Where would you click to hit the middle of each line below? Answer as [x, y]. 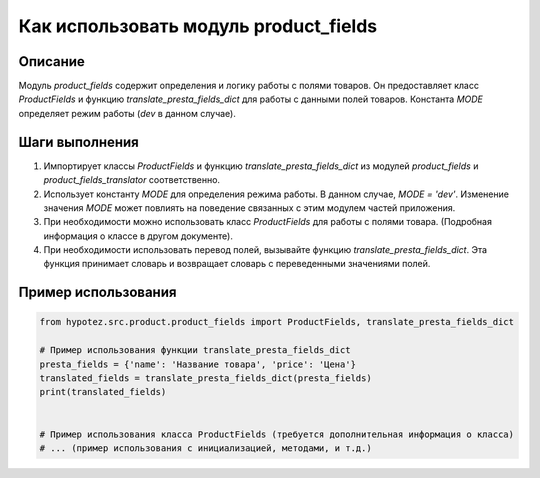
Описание [51, 61]
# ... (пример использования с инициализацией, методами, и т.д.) [205, 448]
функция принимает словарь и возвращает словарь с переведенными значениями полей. [237, 264]
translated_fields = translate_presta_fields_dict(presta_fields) [205, 378]
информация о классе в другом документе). [138, 236]
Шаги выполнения [78, 141]
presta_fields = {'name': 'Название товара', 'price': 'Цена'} [198, 364]
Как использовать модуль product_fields [198, 26]

● **TASK STATEMENT**
Please repeat each record exactly and keep every picture out of the copy.

● **RESULT OF THE EXERCISE**
Where would you click to hit the middle of each line below? Answer as [x, y]. 
Описание [51, 61]
# ... (пример использования с инициализацией, методами, и т.д.) [205, 448]
функция принимает словарь и возвращает словарь с переведенными значениями полей. [237, 264]
translated_fields = translate_presta_fields_dict(presta_fields) [205, 378]
информация о классе в другом документе). [138, 236]
Шаги выполнения [78, 141]
presta_fields = {'name': 'Название товара', 'price': 'Цена'} [198, 364]
Как использовать модуль product_fields [198, 26]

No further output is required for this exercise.